Investigators determined Blieden used most of the stolen funds to play poker, both live and online, and to fund several cryptocurrency accounts. In the years before his arrest, as he sought acceptance in the high-stakes poker community, he had written more than $1.2 million in personal checks to other poker players with money that originated from his fraud within StyleHaul.

Blieden faced a sentence of up to 22 years, based on the 2019 plea deal. Central District of California judge André Birotte Jr. issued the lesser sentence to Blieden on Wednesday after Blieden’s initial March 2020 sentencing date was pushed back on multiple occasions. Blieden was also ordered to pay nearly $22.7 million in restitution to the victims of his fraud. StyleHaul, the digital marketing and influencing company where Blieden worked, relocated from Los Angeles to London in the wake of his arrest, though it folded entirely just a few months later.

Blieden blamed childhood gambling addiction for crimes

In a handwritten, 14-page, pre-sentencing letter sent to Judge Birotte, Blieden blamed his crimes on a deep gambling addiction, the roots of which were established in early childhood. “At the age of three,” he wrote, “my father taught me how to count using the game of blackjack, and my brother and I would spin the dreidel for chocolate gold coins.”

Blieden claimed he first started gambling for real money around age 13 when he played poker with his brother and father for his allowance money. “I instantly fell in love with the game,” he wrote. That led to after-school Texas hold’em games with his brother and their friends.

Blieden’s father’s willingness to teach him poker began to backfire at age 17 when Blieden admitted to stealing his parents’ credit cards to fund online poker accounts. “I, without permission, took my parents’ credit cards and deposited money.
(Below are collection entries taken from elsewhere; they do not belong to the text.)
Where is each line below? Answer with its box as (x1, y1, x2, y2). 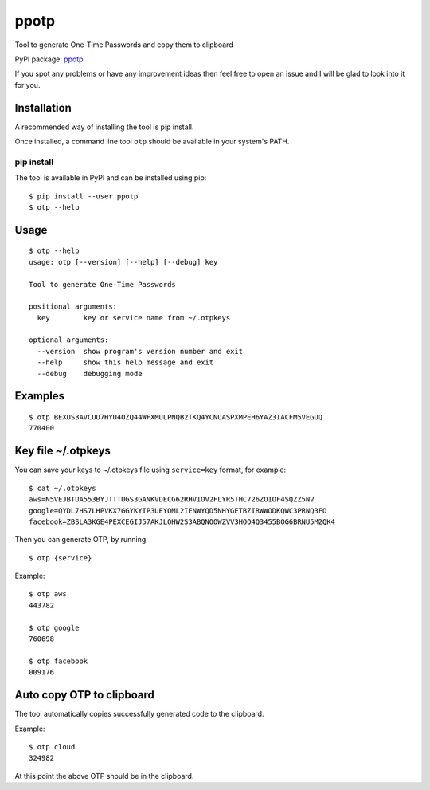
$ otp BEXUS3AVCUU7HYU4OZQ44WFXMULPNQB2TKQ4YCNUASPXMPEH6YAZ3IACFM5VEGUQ (29, 413, 323, 422)
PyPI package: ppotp (14, 54, 84, 64)
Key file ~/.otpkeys (14, 444, 111, 458)
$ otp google (29, 623, 80, 632)
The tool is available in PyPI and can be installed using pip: (14, 173, 207, 183)
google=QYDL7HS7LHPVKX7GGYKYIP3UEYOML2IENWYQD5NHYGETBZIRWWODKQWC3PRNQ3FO (29, 506, 327, 515)
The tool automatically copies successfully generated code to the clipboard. (14, 709, 264, 719)
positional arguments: (29, 302, 118, 311)
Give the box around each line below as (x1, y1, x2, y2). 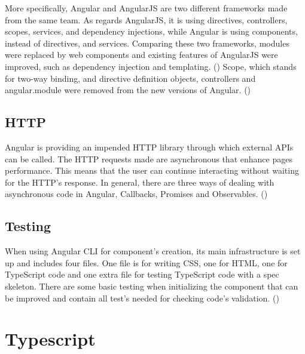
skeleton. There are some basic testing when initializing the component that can (5, 279, 298, 292)
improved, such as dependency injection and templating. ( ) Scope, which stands (5, 60, 297, 72)
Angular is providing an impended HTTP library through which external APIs (5, 140, 294, 153)
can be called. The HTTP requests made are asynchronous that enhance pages (5, 152, 292, 165)
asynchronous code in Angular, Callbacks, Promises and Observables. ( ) (5, 187, 268, 200)
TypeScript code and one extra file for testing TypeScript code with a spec (5, 268, 279, 281)
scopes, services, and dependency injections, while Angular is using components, (5, 25, 298, 38)
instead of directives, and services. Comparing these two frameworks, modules (5, 36, 289, 49)
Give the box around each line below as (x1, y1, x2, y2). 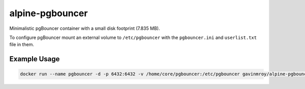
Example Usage (9, 55, 60, 63)
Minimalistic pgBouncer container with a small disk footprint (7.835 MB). (9, 25, 160, 31)
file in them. (9, 41, 34, 48)

I inevitably lost, then did it again,” he wrote.

“It created a lot of animosity with my parents, and they canceled the cards and hid the new ones. So I had to find other ways. I found prepaid Visa debit cards that you could load cash onto at gas stations and used this to fund my online gambling.” Blieden claimed he raised his stakes after the rare occasions he won, and ultimately lost it all, meaning the thousands of dollars he earned as a busboy during his last two years in high school.

The behavior continued into Blieden’s college years where he managed to graduate from Ohio State, although deeply in debt and with an amphetamine addiction from staying up all night playing online poker while also working to graduate. After graduating, he wrote, he moved to Los Angeles and fell even further into gambling-related debt. His parents bailed him out of that situation on the condition he received treatment for gambling addiction, which Blieden began, but soon quit, while lying to his parents.

Blieden idolized TV poker pros, sought validation

Blieden also claimed to have idolized the poker pros he often watched on TV. His own earlier debt problems eased when he was able to make large profits investing in cryptocurrency, and it allowed him to try a “childhood dream,” meaning playing against the pros he watched on TV. “I was able to make friends in the high-stakes poker community,” he wrote, “not for my skill set playing cards, but for my knowledge and success in the crypto space.”

Blieden’s gambling losses far outstripped both his $65,000 salary at StyleHaul and the even larger amounts he made as a crypto investor, which led to his scheme to defraud his employer. When Blieden won the 2018 WPT LA Poker Classic and its million-dollar first-place prize, his debt situation was already far out of hand; an internal investigation memo from the case declared he had embezzled $15 million from StyleHaul in 2017 alone.

Worse, from Blieden’s viewpoint, the 2018 WPT win just made him want to gamble bigger. He wrote, “I was now outwardly validated within the poker community and from my peers as being a professional gambler, so I did everything I could to keep that reputation alive.” Blieden began playing in the “largest possible buy-in games,” both online and live, including some nosebleed private games on the West Coast.

“I was chasing my debt,” he wrote, “but also attempting to keep up with a lifestyle that was a lie.” That lifestyle crashed when Blieden was arrested in September 2019 for his massive thefts from StyleHaul.